Researchers introduce ASH, an agentic system that learns embodied policies from unlabeled internet video without reward shaping or expert demonstration. Through a self-improvement loop using Inverse Dynamics Models, ASH achieves sustained progression on long-horizon tasks in Pokemon Emerald and Legend of Zelda, significantly outperforming baseline approaches.
ASH represents a meaningful advance in autonomous agent development by demonstrating that self-improvement mechanisms can overcome scalability limitations inherent in traditional reinforcement learning approaches. The system's core innovation—leveraging Inverse Dynamics Models to extract supervision from internet video when agents encounter impasses—addresses a fundamental bottleneck: the prohibitive cost of hand-engineering rewards or collecting expert demonstrations for complex, long-horizon tasks.
The research builds on years of investigation into unsupervised and self-supervised learning for embodied AI. Previous work has explored learning from videos and behavioral cloning, but struggled with distribution shift and plateau effects in extended tasks. ASH's integration of long-term memory via unsupervised key-moment identification from internet-scale video adds a scalability dimension often absent in prior work. The experimental setup—using video games with multi-hour planning horizons—provides a controlled yet challenging testbed that bridges simulation and real-world complexity.
The performance gap is substantial: ASH maintains progression across 8-hour evaluations while baselines stagnate at roughly 50-55% of milestone completion, compared to ASH's 93-83% achievement rates. This suggests that self-correcting mechanisms genuinely enable agents to move past local optima. For the AI development ecosystem, ASH indicates that abundance of internet video—currently underutilized in training—can substitute for expensive expert annotation, potentially accelerating agent capability scaling.
The framework's broader implications extend beyond games. If the approach generalizes to robotics and real-world embodied tasks, it could significantly reduce training costs and human oversight requirements.
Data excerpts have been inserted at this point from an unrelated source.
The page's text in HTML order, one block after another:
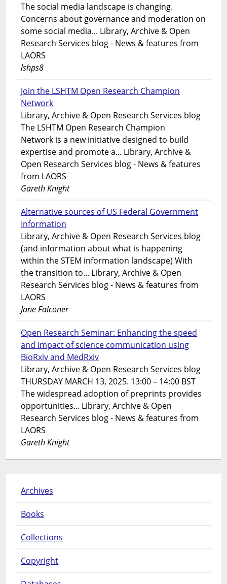
The social media landscape is changing.
Concerns about governance and moderation on
some social media... Library, Archive & Open
Research Services blog - News & features from
LAORS
lshps8
Join the LSHTM Open Research Champion
Network
Library, Archive & Open Research Services blog
The LSHTM Open Research Champion
Network is a new initiative designed to build
expertise and promote a... Library, Archive &
Open Research Services blog - News & features
from LAORS
Gareth Knight
Alternative sources of US Federal Government
Information
Library, Archive & Open Research Services blog
(and information about what is happening
within the STEM information landscape) With
the transition to... Library, Archive & Open
Research Services blog - News & features from
LAORS
Jane Falconer
Open Research Seminar: Enhancing the speed
and impact of science communication using
BioRxiv and MedRxiv
Library, Archive & Open Research Services blog
THURSDAY MARCH 13, 2025. 13:00 – 14:00 BST
The widespread adoption of preprints provides
opportunities... Library, Archive & Open
Research Services blog - News & features from
LAORS
Gareth Knight
Archives
Books
Collections
Copyright
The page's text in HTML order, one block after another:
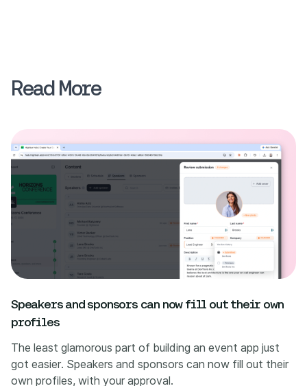
Read More
Speakers and sponsors can now fill out their own
profiles
The least glamorous part of building an event app just
got easier. Speakers and sponsors can now fill out their
own profiles, with your approval.
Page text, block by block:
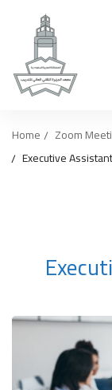
Home Zoom
Executive
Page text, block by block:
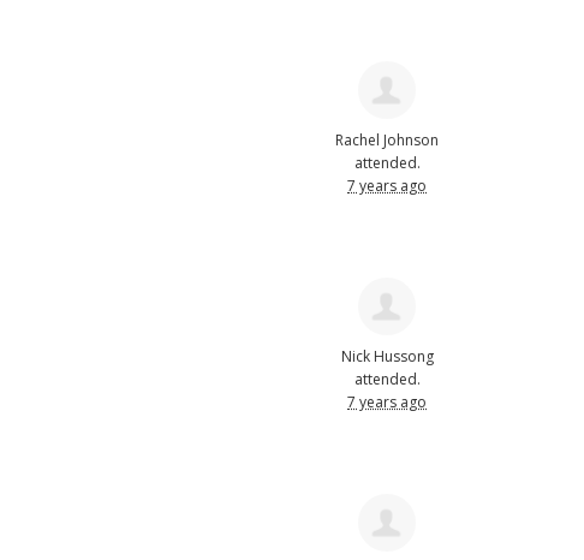
Rachel Johnson
attended.
7 years ago
Nick Hussong
attended.
7 years ago
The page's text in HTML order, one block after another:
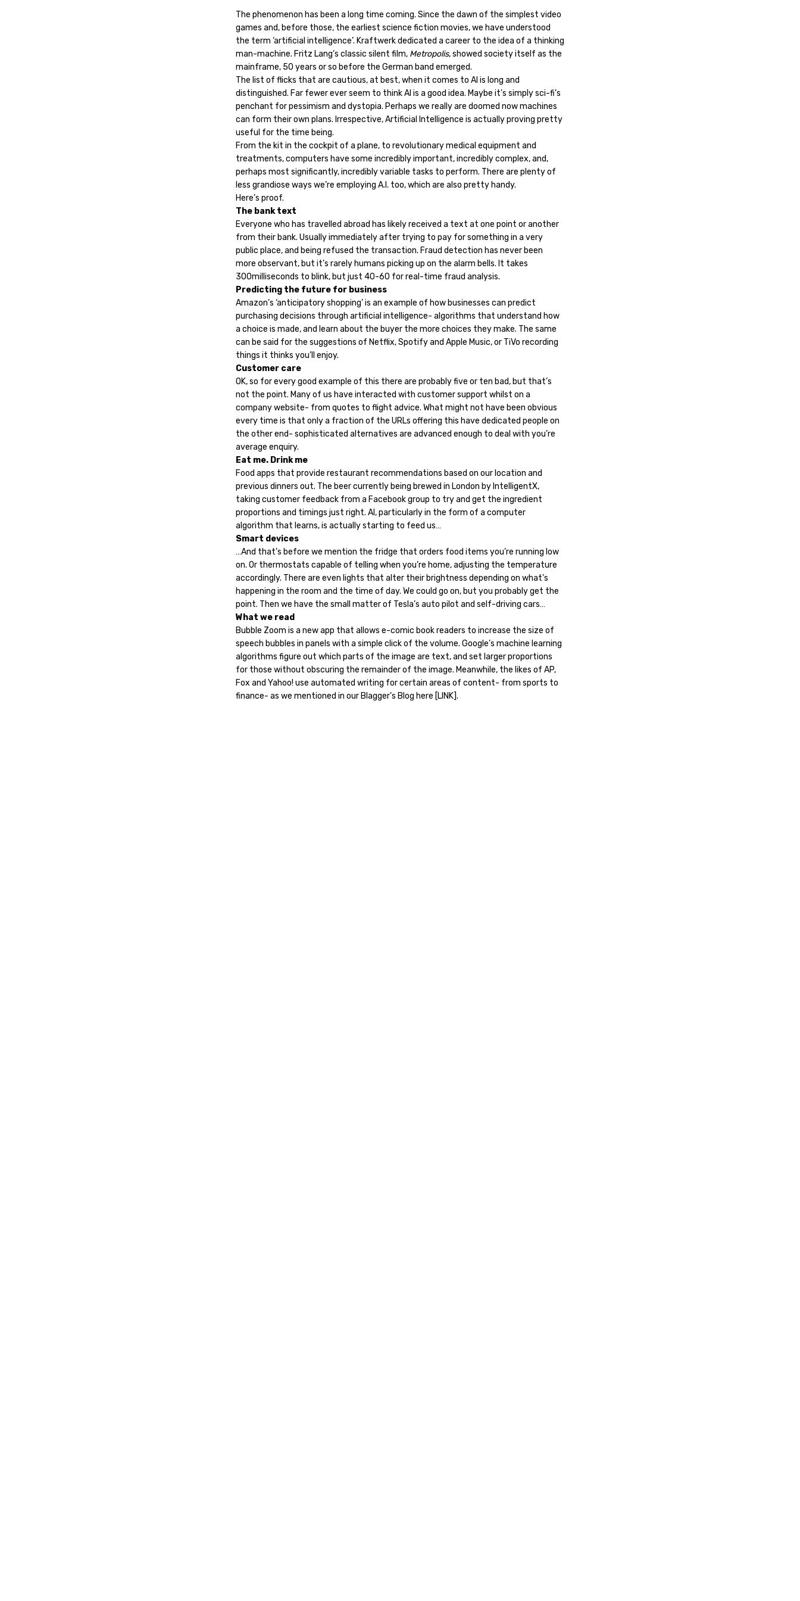
The phenomenon has been a long time coming. Since the dawn of the simplest video
games and, before those, the earliest science fiction movies, we have understood
the term ‘artificial intelligence’. Kraftwerk dedicated a career to the idea of a thinking
man-machine. Fritz Lang’s classic silent film, Metropolis, showed society itself as the
mainframe, 50 years or so before the German band emerged.
The list of flicks that are cautious, at best, when it comes to AI is long and
distinguished. Far fewer ever seem to think AI is a good idea. Maybe it’s simply sci-fi’s
penchant for pessimism and dystopia. Perhaps we really are doomed now machines
can form their own plans. Irrespective, Artificial Intelligence is actually proving pretty
useful for the time being.
From the kit in the cockpit of a plane, to revolutionary medical equipment and
treatments, computers have some incredibly important, incredibly complex, and,
perhaps most significantly, incredibly variable tasks to perform. There are plenty of
less grandiose ways we’re employing A.I. too, which are also pretty handy.
Here’s proof.
The bank text
Everyone who has travelled abroad has likely received a text at one point or another
from their bank. Usually immediately after trying to pay for something in a very
public place, and being refused the transaction. Fraud detection has never been
more observant, but it’s rarely humans picking up on the alarm bells. It takes
300milliseconds to blink, but just 40-60 for real-time fraud analysis.
Predicting the future for business
Amazon’s ‘anticipatory shopping’ is an example of how businesses can predict
purchasing decisions through artificial intelligence- algorithms that understand how
a choice is made, and learn about the buyer the more choices they make. The same
can be said for the suggestions of Netflix, Spotify and Apple Music, or TiVo recording
things it thinks you’ll enjoy.
Customer care
OK, so for every good example of this there are probably five or ten bad, but that’s
not the point. Many of us have interacted with customer support whilst on a
company website- from quotes to flight advice. What might not have been obvious
every time is that only a fraction of the URLs offering this have dedicated people on
the other end- sophisticated alternatives are advanced enough to deal with you’re
average enquiry.
Eat me. Drink me
Food apps that provide restaurant recommendations based on our location and
previous dinners out. The beer currently being brewed in London by IntelligentX,
taking customer feedback from a Facebook group to try and get the ingredient
proportions and timings just right. AI, particularly in the form of a computer
algorithm that learns, is actually starting to feed us…
Smart devices
…And that’s before we mention the fridge that orders food items you’re running low
on. Or thermostats capable of telling when you’re home, adjusting the temperature
accordingly. There are even lights that alter their brightness depending on what’s
happening in the room and the time of day. We could go on, but you probably get the
point. Then we have the small matter of Tesla’s auto pilot and self-driving cars…
What we read
Bubble Zoom is a new app that allows e-comic book readers to increase the size of
speech bubbles in panels with a simple click of the volume. Google’s machine learning
algorithms figure out which parts of the image are text, and set larger proportions
for those without obscuring the remainder of the image. Meanwhile, the likes of AP,
Fox and Yahoo! use automated writing for certain areas of content- from sports to
finance- as we mentioned in our Blagger’s Blog here [LINK].

Future research should validate transfer to continuous control domains and quantify data efficiency gains compared to supervised baselines.
- →ASH learns embodied policies from unlabeled internet video without reward shaping or expert annotations, addressing scalability bottlenecks in current AI systems.
- →The self-improvement loop using Inverse Dynamics Models allows agents to extract relevant supervision when stuck, enabling sustained progression on long-horizon tasks.
- →ASH achieves 93% and 83% milestone completion rates in Pokemon Emerald and Zelda respectively, versus 54-50% for strongest baselines.
- →Unsupervised key-moment identification from internet-scale video enables effective long-term memory for multi-hour planning horizons.
- →The approach suggests internet video abundance can substitute for expensive expert demonstrations, potentially accelerating agent capability scaling.